Self-Attention Boosts Heterogeneous User Behavior Modeling for Recommendations

Research Background

Understanding users through their diverse behaviors is essential for personalized services. As platforms record increasingly varied actions, they need to fuse heterogeneous behavior data to better comprehend users.

In Alibaba's full‑scope marketing, integrating all user ecosystem behaviors is crucial, yet handling heterogeneous data remains challenging.

This work introduces a general user representation framework that groups different behavior types, maps them into distinct subspaces, and applies self‑attention to model inter‑behavior influence, validated on recommendation tasks.

Related Work

Traditional heterogeneous behavior modeling relies on manual feature engineering, focusing on aggregated or non‑sequential ID features.

Single‑behavior sequence modeling typically uses RNNs (LSTM/GRU) or CNN+Pooling, which suffer from limited parallelism and inability to retain specific behavior details.

Heterogeneous data representation learning often depends on strong supervision (e.g., image captioning), which is absent in our scenario.

ATRank Scheme

The overall framework consists of a raw feature layer, semantic mapping layer, self‑attention layer, and target network.

1. Behavior Grouping Each user action is a triple (type, target, time).
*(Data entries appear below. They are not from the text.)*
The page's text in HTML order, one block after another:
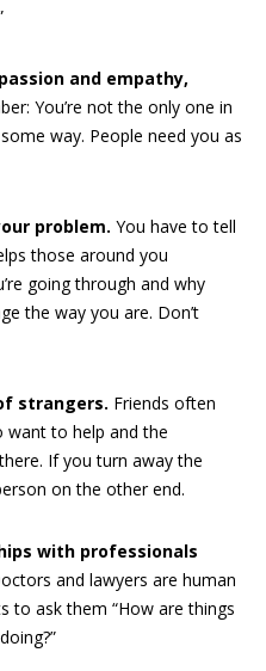
and empathy,
You’re not the only one in
way. People need you as
problem. You have to tell
those around you
going through and why
the way you are. Don’t
strangers. Friends often
to help and the
If you turn away the
on the other end.
with professionals
and lawyers are human
ask them “How are things
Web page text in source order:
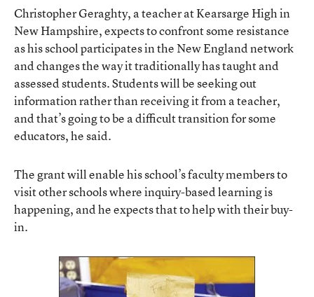
Christopher Geraghty, a teacher at Kearsarge High in
New Hampshire, expects to confront some resistance
as his school participates in the New England network
and changes the way it traditionally has taught and
assessed students. Students will be seeking out
information rather than receiving it from a teacher,
and that’s going to be a difficult transition for some
educators, he said.
The grant will enable his school’s faculty members to
visit other schools where inquiry-based learning is
happening, and he expects that to help with their buy-
in.
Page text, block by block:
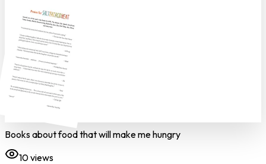
Books about food that will make me hungry
10views
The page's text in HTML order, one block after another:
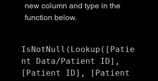
new column and type in the
function below.
IsNotNull(Lookup([Patie
nt Data/Patient ID],
[Patient ID], [Patient
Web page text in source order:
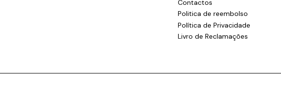
Contactos
Politica de reembolso
Política de Privacidade
Livro de Reclamações
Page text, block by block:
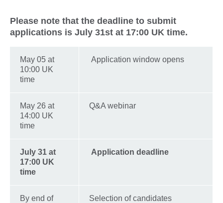
Please note that the deadline to submit
applications is July 31st at 17:00 UK time.
May 05 at
10:00 UK
time
Application window opens
May 26 at
14:00 UK
time
Q&A webinar
July 31 at
17:00 UK
time
Application deadline
By end of
Selection of candidates
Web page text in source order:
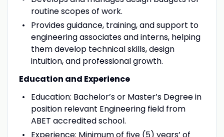
routine scopes of work.
Provides guidance, training, and support to
engineering associates and interns, helping
them develop technical skills, design
intuition, and professional growth.
Education and Experience
Education: Bachelor’s or Master’s Degree in
position relevant Engineering field from
ABET accredited school.

Actions are grouped by target entity (e.g., product, coupon, keyword). The encoding of a behavior is the sum of target embedding, discretized time lookup, and action‑type lookup.

2. Semantic Space Mapping Heterogeneous behaviors are linearly projected into multiple semantic subspaces (analogous to RGB channels), enabling comparable semantics across different behavior types.

3. Self‑Attention Layer Self‑attention transforms each behavior from an objective representation to a memory‑aware one, allowing multi‑layer attention to capture higher‑order influences.

4. Target Network Depending on downstream tasks (e.g., click‑through prediction), the target network combines the predicted behavior embedding with the user representation via vanilla attention and feeds it to a ranking network.

Offline Experiments

We evaluated the framework on the Amazon purchase behavior dataset. Training converged faster than CNN/LSTM baselines, and average AUC improved slightly.

Conclusion: self‑attention with time encoding can replace CNN/LSTM encoders, achieving up to 4× faster training and comparable or better recommendation performance.

Case Study

We visualized attention scores across semantic spaces on the Amazon dataset, revealing distinct focus patterns per space, such as category‑specific attention in certain subspaces.

Multi‑Task Learning

We trained on three heterogeneous behaviors (purchase click, coupon claim, keyword search) simultaneously, comparing seven training modes (single‑behavior, multi‑model, all‑in‑one). The all‑in‑one multi‑task setting achieved the best overall performance, demonstrating the framework’s ability to leverage additional behavior data.

Conclusion

We presented a universal user representation framework that fuses heterogeneous behavior sequences and validated its effectiveness in recommendation tasks. Future work aims to incorporate richer commercial scenarios and data to build a flexible, extensible user representation system for superior personalization.